I must have driven another five miles or so before I realized what I had done. Even lacking proper identification, I had given the second victim a name. In my mind, Audrey Cummings notwithstanding, the dead woman found in Don Wolf's apartment was Lizbeth Wolf and nobody else. Harry Moore had told me that Don Wolf had been determined to be rid of his relatively new wife. One way or another, now he was.

The trip back to Seattle from Tacoma took far less time than the drive down. Part of that was due to the fact that I was dreading the inevitable ass-chewing from Captain Powell. But by the time I finally made it back to the fifth floor at ten past seven that evening, I knew I was home free. Powell's a day-shift kind of guy. He might stay late to work a case, but never just to issue a reprimand.
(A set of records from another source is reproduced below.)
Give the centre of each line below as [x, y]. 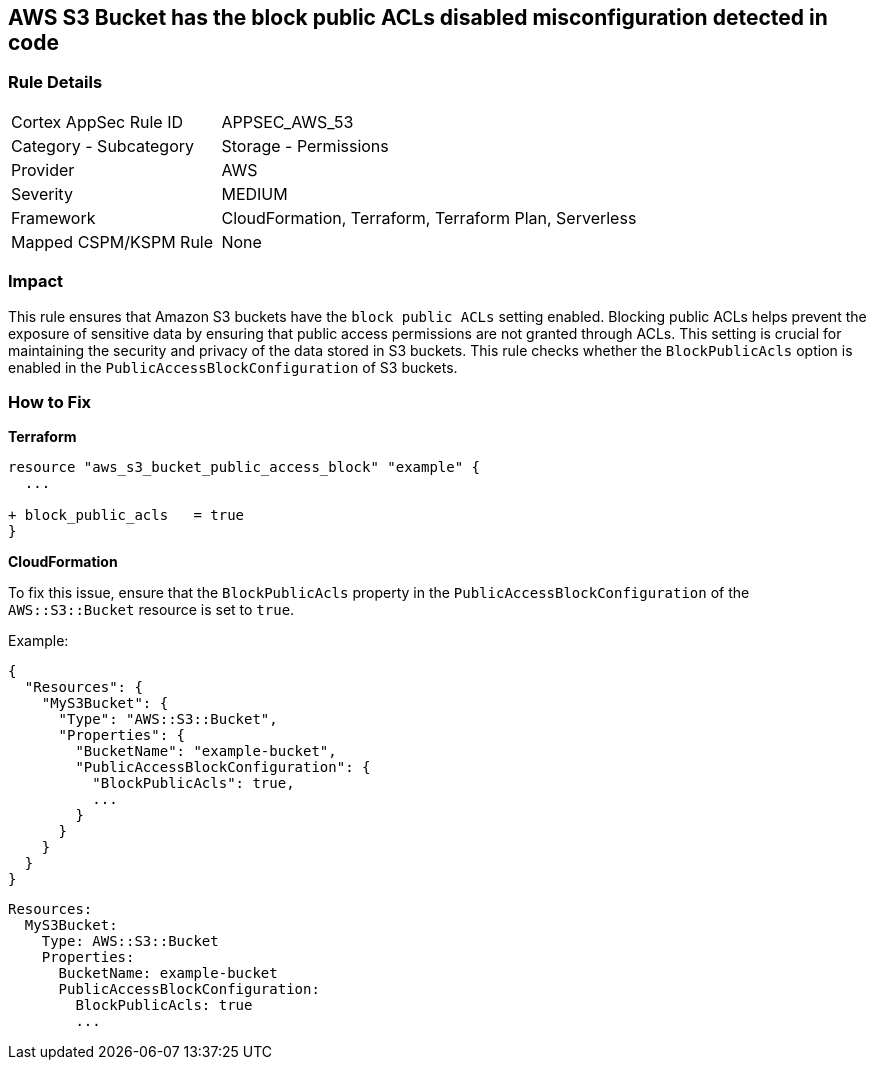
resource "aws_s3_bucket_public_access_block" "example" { [244, 467]
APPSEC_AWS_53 [287, 121]
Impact [36, 281]
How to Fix [50, 401]
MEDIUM [254, 193]
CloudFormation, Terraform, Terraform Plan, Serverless [429, 217]
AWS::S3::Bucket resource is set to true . [151, 610]
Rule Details [55, 82]
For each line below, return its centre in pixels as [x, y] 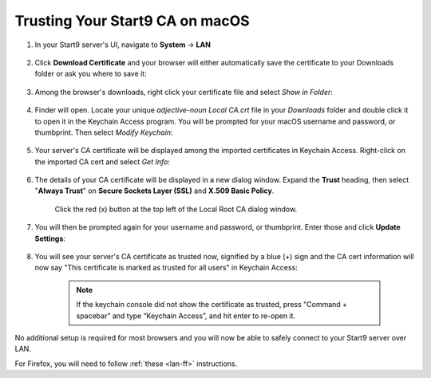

Ducking into my cubicle, I paused long enough to take three messages off my voice mail. One was from someone I didn't know-a lady named Hilda Chisholm. She left two numbers-both for work and home-without giving me even a glimmer of information as to why she was calling. That wasn't particularly disturbing or unusual. In my line of work, I often receive phone calls from witnesses who are reluctant to leave important information of any kind on a recording device. They have to be handled on a person-to-person basis. Consequently, I started my next day's TO DO list by writing Hilda Chisholm's name on the topmost line. Then I retrieved my next message.

That one was from Lucille Enders down in La Jolla. "Detective Beaumont," she said, "I just left Anna Dorn's house. I've talked to her, told her that Don Wolf is dead and that her daughter may be as well. That way, in case something shows up on the news, at least she's been warned. She's taking the whole thing pretty hard. She requested that you not call back until tomorrow morning. I did ask her if she knew any other next of kin on her son-in-law, and she said she couldn't help us there. She told me that if he had any family, he never mentioned them to her."

Bless you, Lucille, I said to myself as I erased her message and wrote Captain Powell's name directly beneath Hilda Chisholm's. Being able to tell him that the next-of-kin notification was a fait accompli might help bail me out of the Larry Powell doghouse, as far as Grace Highsmith's public nonconfession was concerned.

Lucille Enders' message buoyed me up. The third one left me reeling.

"Hello, Beau," the voice said. "This is Dave-Dave Livingston, calling from Rancho Cucamonga."

My heart fell. I would have recognized Dave Livingston's voice even without the tagline introduction. Dave is my first wife's-Karen's-second husband. I could tell from the minute quaver in his voice-the slight hesitation between words-that this wouldn't be good news. Karen had been battling cancer for more than two years-most of that time without my knowing anything about it. I gripped the phone tightly and braced myself for whatever was coming.